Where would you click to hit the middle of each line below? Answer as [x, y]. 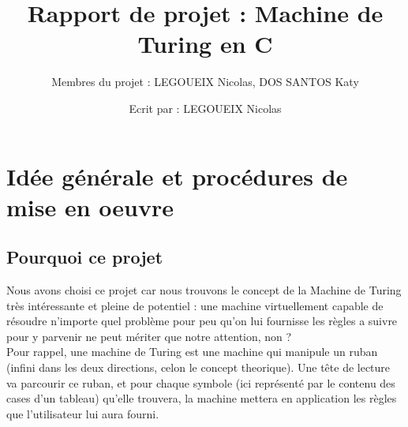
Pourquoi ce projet [85, 257]
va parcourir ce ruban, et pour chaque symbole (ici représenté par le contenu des [201, 382]
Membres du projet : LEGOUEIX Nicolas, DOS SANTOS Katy [205, 82]
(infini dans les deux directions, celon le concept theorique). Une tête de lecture [198, 367]
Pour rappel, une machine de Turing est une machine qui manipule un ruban [192, 352]
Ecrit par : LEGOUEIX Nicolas [205, 108]
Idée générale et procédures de [177, 176]
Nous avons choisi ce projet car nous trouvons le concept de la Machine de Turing [204, 290]
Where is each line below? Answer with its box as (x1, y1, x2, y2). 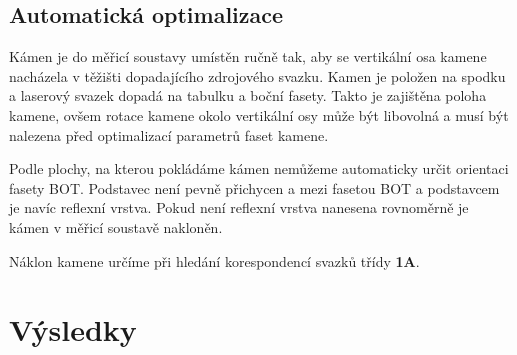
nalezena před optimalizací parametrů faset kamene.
____________
Exercise → Return exactly the lines running from the line with "va parcourir ce" through the final line of the listing. Leave the pictures out.

Response to the exercise →
va parcourir ce ruban, et pour chaque symbole (ici représenté par le contenu des [201, 382]
Membres du projet : LEGOUEIX Nicolas, DOS SANTOS Katy [205, 82]
(infini dans les deux directions, celon le concept theorique). Une tête de lecture [198, 367]
Pour rappel, une machine de Turing est une machine qui manipule un ruban [192, 352]
Ecrit par : LEGOUEIX Nicolas [205, 108]
Idée générale et procédures de [177, 176]
Nous avons choisi ce projet car nous trouvons le concept de la Machine de Turing [204, 290]
Where is each line below? Answer with its box as (x1, y1, x2, y2). 
nalezena před optimalizací parametrů faset kamene.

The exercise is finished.